Best practices for anchor texts 

1. Write anchor texts that make sense without the surrounding text

Think like a reader or a site visitor which is not easy to determine. But this way you will be able to mix the anchor text with the content in such a way that if you place that anchor text somewhere else, still it would make sense. Anchor text can be creative to let the visitor know whether the link is working or not.   

Create an anchor text that is itself enough to create an urge in the reader to click that text. Describe the destination of the link easily using creativity in anchor texts and making them independent of the surrounding content. 

 Check out this for the same: 

Useful: “A complete guide about Anchor text 

Not Useful: “Click here to learn about anchor text” 
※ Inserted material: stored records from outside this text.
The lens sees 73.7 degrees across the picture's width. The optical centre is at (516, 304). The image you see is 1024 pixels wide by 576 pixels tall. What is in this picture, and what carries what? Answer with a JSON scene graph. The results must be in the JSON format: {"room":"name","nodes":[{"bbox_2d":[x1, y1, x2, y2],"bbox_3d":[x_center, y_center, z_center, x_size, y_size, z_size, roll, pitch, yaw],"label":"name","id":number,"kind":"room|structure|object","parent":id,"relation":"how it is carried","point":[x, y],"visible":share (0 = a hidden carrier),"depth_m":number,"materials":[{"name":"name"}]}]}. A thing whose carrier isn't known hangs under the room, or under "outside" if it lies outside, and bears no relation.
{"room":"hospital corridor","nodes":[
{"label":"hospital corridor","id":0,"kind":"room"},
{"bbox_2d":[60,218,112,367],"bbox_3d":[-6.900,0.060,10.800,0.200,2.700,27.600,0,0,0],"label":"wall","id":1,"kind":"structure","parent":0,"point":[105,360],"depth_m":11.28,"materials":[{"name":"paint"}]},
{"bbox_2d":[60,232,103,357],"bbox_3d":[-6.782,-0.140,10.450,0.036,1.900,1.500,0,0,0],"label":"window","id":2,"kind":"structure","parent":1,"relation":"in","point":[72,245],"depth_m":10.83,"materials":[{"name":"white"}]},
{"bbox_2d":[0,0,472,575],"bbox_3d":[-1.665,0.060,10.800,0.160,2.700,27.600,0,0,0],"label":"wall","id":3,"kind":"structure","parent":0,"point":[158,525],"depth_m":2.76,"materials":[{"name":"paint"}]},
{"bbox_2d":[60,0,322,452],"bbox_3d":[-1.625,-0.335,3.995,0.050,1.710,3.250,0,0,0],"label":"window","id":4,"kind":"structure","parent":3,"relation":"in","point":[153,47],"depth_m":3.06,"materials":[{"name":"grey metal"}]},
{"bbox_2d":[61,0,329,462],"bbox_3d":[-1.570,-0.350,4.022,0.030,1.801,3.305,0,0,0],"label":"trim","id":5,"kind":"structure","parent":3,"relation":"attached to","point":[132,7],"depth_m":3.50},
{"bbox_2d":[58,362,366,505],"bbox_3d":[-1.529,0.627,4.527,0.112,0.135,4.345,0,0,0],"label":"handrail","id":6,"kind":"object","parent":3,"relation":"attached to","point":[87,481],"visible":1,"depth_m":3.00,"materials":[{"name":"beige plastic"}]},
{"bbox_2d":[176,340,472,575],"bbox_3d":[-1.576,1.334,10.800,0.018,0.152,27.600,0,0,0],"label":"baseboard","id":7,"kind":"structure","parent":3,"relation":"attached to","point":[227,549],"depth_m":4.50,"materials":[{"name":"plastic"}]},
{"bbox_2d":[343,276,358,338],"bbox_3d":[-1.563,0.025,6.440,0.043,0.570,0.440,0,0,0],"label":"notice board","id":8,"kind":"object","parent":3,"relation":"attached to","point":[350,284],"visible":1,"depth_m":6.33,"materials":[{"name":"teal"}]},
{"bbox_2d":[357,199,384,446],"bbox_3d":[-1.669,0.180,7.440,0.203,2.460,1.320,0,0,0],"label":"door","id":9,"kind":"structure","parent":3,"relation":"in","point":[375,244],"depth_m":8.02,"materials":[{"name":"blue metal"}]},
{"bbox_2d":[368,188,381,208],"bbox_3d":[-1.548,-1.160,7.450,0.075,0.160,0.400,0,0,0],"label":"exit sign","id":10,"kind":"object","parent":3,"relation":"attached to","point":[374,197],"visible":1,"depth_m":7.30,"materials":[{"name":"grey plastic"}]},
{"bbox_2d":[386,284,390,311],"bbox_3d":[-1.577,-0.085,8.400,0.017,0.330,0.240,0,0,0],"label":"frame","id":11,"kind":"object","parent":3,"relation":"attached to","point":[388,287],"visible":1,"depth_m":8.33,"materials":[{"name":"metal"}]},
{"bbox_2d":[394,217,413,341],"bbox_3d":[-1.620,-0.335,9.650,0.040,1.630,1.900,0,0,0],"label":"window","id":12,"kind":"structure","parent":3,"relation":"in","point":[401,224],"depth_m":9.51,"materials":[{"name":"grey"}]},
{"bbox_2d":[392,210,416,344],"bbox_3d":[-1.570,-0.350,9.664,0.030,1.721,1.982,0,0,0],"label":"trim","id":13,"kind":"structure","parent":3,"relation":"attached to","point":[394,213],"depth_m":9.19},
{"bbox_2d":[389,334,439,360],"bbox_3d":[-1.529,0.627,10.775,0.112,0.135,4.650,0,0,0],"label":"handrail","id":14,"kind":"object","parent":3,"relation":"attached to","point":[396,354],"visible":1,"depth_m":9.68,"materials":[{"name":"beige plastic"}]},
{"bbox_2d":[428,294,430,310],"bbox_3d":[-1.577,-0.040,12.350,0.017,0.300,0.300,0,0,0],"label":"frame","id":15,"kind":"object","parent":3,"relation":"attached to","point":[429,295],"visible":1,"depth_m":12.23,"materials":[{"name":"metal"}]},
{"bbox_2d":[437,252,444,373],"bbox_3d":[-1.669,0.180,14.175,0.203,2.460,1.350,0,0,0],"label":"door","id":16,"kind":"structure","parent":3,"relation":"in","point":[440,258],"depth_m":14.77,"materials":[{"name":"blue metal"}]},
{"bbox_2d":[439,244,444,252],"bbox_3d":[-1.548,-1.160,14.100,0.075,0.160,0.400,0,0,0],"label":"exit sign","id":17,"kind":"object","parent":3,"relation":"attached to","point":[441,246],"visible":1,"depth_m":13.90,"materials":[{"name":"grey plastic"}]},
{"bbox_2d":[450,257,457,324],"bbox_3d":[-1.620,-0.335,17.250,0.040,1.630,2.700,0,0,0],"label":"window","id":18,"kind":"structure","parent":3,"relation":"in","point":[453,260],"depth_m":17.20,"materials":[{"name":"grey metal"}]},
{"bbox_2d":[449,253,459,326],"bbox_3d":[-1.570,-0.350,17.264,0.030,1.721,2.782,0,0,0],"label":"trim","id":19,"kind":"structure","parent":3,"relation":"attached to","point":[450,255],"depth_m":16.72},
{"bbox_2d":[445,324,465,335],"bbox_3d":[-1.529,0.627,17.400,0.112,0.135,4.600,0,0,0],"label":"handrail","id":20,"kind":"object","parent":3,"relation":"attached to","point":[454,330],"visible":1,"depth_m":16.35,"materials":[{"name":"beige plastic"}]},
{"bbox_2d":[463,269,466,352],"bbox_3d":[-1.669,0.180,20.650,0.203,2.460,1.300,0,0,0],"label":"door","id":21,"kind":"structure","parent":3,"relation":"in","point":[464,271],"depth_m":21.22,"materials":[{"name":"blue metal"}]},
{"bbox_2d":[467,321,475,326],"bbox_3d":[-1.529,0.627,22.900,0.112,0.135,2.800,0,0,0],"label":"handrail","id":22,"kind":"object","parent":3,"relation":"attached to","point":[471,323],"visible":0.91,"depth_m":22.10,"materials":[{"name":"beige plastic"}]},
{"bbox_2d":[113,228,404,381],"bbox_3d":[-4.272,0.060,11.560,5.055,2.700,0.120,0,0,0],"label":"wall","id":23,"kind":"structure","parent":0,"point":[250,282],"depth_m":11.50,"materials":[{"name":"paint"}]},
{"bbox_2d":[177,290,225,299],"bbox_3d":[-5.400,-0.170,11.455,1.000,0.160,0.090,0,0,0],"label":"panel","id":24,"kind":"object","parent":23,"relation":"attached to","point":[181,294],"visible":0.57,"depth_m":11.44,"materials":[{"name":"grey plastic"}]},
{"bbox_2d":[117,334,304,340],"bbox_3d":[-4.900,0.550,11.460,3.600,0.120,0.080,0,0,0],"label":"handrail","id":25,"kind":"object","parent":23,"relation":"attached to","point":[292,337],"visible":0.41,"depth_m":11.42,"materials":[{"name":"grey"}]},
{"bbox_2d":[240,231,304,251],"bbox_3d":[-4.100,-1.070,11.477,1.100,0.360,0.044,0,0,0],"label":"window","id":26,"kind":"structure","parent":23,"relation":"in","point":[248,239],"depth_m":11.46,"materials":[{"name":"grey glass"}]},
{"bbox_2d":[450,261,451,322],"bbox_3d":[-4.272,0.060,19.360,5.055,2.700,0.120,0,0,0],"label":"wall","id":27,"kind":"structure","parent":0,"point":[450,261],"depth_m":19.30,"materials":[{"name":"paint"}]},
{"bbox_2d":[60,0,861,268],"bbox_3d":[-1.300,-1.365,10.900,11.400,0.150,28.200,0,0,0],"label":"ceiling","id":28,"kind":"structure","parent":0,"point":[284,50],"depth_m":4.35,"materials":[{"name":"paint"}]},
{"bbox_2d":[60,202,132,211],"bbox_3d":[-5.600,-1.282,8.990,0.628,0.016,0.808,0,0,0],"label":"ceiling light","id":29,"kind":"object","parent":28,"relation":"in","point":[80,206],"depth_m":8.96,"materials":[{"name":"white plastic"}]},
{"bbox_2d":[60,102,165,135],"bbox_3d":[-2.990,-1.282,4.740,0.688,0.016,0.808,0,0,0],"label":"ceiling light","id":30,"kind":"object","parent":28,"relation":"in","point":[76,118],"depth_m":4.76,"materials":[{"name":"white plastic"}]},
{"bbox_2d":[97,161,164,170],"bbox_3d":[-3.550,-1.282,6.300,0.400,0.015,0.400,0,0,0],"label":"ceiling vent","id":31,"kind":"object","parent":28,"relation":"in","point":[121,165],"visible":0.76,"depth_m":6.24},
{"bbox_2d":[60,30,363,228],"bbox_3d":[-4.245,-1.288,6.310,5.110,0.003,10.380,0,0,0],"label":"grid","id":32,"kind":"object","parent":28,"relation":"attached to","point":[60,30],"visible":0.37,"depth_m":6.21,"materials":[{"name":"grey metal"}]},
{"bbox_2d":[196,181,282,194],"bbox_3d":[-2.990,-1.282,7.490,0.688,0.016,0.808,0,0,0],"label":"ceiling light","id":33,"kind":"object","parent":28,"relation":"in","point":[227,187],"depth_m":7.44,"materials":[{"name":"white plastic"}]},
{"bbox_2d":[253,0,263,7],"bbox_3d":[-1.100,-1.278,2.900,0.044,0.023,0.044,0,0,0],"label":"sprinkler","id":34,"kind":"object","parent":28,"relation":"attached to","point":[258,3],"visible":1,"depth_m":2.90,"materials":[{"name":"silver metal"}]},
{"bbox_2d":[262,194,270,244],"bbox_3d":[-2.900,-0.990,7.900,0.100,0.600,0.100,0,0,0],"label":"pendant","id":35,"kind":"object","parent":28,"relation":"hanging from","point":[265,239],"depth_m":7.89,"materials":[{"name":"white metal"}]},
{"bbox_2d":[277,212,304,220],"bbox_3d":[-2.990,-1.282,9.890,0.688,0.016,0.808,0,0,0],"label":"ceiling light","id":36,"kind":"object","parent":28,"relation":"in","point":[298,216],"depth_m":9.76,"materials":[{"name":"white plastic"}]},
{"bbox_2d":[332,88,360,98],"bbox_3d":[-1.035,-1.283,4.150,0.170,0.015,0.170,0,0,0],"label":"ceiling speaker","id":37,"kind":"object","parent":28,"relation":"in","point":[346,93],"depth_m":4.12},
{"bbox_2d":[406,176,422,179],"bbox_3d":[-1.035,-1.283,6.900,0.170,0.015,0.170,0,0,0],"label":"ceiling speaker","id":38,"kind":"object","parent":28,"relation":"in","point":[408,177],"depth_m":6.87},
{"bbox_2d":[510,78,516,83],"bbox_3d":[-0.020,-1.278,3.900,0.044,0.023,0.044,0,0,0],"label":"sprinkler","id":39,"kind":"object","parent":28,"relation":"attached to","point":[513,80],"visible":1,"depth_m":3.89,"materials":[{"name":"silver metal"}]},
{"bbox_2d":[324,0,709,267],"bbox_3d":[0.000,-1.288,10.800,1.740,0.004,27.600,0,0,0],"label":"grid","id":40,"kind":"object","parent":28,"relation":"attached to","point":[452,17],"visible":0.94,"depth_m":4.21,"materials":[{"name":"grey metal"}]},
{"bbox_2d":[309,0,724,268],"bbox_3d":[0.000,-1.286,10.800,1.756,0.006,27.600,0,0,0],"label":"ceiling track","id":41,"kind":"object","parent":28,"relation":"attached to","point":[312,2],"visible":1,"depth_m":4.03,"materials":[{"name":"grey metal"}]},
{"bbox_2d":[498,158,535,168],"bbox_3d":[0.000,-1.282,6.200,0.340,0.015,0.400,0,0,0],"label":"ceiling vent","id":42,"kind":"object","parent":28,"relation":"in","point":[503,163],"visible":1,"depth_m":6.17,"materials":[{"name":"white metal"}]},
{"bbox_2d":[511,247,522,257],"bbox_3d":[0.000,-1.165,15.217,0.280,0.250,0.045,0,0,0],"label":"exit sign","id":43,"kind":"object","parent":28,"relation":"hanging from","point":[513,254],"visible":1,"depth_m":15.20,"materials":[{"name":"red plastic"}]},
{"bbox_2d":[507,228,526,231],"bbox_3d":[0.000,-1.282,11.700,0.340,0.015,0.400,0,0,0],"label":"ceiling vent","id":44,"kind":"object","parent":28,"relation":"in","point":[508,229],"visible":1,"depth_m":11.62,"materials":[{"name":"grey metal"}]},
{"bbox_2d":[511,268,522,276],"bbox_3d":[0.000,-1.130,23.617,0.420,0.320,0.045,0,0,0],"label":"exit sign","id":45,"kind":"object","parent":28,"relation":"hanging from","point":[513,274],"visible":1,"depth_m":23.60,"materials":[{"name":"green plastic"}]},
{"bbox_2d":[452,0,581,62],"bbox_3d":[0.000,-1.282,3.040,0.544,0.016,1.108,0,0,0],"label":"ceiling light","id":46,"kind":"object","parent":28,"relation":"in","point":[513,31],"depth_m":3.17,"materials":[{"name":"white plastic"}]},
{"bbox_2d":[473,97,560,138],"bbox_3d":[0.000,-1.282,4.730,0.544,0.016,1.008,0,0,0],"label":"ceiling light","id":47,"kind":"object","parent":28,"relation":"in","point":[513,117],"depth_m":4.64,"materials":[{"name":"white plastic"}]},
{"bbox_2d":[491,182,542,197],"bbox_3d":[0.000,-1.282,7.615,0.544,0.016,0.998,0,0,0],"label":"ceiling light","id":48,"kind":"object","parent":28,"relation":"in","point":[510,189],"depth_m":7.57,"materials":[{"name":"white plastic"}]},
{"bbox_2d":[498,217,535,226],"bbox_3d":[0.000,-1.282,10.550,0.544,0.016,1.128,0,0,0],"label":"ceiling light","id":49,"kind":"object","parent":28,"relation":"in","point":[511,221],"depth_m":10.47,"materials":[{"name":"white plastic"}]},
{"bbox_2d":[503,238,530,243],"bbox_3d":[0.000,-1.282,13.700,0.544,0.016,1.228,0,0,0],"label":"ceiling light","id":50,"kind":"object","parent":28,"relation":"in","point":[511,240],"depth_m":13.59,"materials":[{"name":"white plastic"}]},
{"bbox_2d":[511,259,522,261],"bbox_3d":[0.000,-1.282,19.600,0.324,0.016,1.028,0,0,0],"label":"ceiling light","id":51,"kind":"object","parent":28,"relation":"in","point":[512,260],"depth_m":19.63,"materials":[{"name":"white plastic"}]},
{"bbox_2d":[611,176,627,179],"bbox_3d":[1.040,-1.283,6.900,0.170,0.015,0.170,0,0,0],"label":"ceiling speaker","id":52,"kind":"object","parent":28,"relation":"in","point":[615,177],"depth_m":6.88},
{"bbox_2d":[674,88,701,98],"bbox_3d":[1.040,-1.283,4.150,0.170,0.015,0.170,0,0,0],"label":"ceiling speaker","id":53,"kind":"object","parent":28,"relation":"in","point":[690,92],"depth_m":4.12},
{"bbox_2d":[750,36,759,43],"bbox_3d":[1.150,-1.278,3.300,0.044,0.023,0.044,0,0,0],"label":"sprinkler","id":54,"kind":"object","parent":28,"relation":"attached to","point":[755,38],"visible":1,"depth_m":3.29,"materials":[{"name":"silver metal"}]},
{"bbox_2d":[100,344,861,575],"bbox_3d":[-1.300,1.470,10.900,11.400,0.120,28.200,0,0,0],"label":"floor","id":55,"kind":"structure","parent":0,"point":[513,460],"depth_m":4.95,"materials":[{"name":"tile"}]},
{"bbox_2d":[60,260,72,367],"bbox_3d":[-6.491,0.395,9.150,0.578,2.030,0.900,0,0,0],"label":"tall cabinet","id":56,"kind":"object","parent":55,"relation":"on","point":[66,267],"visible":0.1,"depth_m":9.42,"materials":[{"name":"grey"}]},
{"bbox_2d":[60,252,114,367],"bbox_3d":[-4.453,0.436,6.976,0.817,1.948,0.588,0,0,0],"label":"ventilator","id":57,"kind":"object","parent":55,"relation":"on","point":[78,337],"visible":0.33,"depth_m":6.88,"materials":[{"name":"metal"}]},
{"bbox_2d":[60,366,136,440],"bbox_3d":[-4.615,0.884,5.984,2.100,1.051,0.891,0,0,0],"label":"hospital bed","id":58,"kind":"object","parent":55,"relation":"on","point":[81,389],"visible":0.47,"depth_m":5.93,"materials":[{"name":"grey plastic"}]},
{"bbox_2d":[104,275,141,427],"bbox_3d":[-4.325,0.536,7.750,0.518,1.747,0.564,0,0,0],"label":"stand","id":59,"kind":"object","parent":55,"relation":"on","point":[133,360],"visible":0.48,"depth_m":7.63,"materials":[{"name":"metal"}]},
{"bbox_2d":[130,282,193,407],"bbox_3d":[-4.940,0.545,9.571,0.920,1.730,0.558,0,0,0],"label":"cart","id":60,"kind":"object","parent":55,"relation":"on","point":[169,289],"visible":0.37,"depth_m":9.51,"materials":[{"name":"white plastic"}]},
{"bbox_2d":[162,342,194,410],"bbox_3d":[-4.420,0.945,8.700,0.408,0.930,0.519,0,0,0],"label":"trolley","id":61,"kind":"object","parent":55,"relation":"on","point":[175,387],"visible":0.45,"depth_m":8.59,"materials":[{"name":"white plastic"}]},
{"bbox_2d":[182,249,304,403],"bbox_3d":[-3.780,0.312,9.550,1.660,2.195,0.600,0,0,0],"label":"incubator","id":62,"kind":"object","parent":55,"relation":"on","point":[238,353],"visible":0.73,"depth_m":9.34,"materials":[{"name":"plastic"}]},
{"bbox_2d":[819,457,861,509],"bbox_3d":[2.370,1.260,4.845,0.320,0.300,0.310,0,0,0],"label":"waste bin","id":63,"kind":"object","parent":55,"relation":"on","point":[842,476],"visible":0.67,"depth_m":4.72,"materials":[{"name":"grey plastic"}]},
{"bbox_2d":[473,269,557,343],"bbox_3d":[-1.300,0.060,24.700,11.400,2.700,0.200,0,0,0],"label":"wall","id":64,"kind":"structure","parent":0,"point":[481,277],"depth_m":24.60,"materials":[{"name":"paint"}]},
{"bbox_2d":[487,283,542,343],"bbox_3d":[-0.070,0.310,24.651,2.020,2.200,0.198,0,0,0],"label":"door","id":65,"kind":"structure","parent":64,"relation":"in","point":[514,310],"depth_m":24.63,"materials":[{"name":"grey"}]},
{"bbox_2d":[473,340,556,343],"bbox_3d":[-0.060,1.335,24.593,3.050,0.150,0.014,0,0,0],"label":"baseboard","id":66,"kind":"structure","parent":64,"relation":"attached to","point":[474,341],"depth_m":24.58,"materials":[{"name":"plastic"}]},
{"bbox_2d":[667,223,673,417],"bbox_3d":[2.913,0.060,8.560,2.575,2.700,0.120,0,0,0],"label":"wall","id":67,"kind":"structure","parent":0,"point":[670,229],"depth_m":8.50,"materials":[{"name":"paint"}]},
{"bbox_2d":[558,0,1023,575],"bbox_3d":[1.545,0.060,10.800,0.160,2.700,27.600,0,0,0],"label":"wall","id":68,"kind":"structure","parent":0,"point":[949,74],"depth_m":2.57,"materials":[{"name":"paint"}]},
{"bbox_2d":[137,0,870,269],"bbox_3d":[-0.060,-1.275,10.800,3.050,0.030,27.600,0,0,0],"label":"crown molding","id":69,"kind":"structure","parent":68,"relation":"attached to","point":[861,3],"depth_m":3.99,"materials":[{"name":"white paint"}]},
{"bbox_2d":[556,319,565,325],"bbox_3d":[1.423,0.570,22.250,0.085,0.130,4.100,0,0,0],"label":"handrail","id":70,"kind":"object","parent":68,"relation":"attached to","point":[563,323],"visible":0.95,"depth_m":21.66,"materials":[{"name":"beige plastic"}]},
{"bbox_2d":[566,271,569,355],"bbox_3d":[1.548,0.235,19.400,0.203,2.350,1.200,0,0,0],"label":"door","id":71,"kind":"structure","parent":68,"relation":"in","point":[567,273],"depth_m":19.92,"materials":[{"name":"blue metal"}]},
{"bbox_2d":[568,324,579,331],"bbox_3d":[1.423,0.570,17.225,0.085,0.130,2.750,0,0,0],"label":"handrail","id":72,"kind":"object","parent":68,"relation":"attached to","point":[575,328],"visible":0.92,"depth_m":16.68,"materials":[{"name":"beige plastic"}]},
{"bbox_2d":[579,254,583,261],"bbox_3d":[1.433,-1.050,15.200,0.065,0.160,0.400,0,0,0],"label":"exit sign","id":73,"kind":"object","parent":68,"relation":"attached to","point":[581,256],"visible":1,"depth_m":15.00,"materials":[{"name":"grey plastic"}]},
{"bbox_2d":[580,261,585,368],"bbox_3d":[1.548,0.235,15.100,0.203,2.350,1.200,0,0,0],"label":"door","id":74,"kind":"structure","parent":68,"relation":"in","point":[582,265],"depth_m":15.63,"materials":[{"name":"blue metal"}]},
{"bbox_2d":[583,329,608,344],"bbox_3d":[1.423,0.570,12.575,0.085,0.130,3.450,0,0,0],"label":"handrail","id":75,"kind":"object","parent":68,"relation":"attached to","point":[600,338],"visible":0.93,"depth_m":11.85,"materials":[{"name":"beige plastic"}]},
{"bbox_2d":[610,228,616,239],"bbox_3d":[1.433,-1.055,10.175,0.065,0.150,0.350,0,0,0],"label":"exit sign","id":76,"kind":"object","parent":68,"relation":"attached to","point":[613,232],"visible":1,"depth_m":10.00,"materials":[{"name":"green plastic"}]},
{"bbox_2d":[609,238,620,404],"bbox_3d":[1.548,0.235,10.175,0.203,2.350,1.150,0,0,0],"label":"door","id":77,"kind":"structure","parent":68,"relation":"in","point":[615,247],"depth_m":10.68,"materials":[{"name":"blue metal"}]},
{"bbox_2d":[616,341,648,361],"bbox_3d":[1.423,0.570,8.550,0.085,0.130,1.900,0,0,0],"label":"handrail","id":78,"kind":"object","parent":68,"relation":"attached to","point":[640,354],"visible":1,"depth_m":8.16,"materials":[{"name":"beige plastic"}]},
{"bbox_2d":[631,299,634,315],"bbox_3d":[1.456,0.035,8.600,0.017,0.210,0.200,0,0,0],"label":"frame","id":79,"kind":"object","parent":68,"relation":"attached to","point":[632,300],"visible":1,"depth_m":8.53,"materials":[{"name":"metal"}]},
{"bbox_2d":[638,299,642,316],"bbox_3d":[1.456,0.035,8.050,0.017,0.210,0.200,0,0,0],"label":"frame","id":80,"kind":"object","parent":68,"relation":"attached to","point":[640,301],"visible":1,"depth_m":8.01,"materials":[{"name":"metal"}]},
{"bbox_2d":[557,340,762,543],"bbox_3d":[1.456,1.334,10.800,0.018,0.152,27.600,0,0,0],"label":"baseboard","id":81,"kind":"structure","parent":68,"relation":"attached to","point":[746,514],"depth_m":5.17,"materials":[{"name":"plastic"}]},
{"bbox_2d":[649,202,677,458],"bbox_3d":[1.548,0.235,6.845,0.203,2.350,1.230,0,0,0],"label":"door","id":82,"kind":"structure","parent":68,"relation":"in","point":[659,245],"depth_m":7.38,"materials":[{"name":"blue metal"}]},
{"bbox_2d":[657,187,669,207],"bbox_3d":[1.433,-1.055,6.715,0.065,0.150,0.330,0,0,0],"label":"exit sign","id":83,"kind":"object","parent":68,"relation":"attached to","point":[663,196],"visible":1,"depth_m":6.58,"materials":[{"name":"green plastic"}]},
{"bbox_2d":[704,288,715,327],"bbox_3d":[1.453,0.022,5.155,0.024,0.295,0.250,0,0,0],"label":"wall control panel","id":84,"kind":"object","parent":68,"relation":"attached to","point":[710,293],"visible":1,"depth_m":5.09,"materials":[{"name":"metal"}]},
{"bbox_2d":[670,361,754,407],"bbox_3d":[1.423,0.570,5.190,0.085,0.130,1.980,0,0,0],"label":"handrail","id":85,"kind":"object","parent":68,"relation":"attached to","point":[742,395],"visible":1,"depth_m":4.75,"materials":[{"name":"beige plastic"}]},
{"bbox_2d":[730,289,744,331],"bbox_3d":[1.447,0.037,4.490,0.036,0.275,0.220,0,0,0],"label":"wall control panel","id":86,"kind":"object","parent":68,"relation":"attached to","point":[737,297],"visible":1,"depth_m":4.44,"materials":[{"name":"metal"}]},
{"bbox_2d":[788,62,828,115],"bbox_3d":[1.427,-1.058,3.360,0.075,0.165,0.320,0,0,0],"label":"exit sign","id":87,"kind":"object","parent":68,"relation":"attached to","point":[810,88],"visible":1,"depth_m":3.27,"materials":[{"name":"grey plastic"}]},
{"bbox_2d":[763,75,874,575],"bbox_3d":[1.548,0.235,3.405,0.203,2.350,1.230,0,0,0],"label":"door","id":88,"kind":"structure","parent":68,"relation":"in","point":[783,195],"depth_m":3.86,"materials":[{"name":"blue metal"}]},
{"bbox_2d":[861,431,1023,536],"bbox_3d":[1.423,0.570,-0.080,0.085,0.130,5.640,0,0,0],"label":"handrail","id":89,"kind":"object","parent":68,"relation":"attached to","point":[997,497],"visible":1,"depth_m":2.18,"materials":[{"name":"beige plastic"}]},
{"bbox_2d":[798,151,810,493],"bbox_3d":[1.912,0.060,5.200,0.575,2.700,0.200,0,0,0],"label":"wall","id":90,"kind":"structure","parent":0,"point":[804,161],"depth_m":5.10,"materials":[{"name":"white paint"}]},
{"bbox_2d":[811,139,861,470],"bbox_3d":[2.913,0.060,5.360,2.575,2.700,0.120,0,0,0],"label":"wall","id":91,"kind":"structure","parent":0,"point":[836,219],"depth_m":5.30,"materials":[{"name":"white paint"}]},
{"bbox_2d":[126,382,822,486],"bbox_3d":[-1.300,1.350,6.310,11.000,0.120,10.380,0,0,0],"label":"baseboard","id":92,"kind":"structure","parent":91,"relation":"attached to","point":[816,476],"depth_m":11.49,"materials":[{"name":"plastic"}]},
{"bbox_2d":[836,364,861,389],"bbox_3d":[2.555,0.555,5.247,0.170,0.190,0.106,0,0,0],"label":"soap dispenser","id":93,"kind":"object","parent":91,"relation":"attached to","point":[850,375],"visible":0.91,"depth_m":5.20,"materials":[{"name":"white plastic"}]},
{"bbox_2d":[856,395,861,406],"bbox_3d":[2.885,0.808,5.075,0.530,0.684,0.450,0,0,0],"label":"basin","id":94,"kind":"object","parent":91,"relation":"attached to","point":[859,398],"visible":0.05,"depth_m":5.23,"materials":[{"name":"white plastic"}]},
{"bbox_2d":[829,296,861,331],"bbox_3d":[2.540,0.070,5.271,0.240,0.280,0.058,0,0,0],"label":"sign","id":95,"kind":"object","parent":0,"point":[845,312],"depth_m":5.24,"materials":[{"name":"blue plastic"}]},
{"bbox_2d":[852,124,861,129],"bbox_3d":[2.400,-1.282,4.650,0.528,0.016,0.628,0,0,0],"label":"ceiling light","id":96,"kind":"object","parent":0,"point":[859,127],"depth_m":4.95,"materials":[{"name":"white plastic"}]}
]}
 The final takeaway, readers focus only on the linked text, not the word surrounding it. If the hyperlinked text is interesting then well and good otherwise there is no use for that interlinking. 

 2. Avoid keyword stuffing

Do not try to stuff keywords in the anchor text forcefully; it would make the anchor text uninteresting. Using exact is also one of the types of anchor text but it is not that impactful always. So, matching the same phrase for every link is not helpful. Google takes it as over optimize and may penalize your website for it. In this case, the search engine ignores the links and costs you no opportunity to rank that linked pages. 

3. Diversify your anchor texts

When you are interlinking your website pages and blog posts with each other, you have the freedom to diversify the use of anchor text. You are open to using synonyms and experimenting with new ways to attract an audience to that interlinked page.  

You can get a complete insight into anchor text from the search engine itself. 

Outgoing links never use the same anchor text on the same page. So be creative and use different synonyms for either external or internal linking. Put a specific focus on the website's reputation, so Google would not find it in spammy behavior.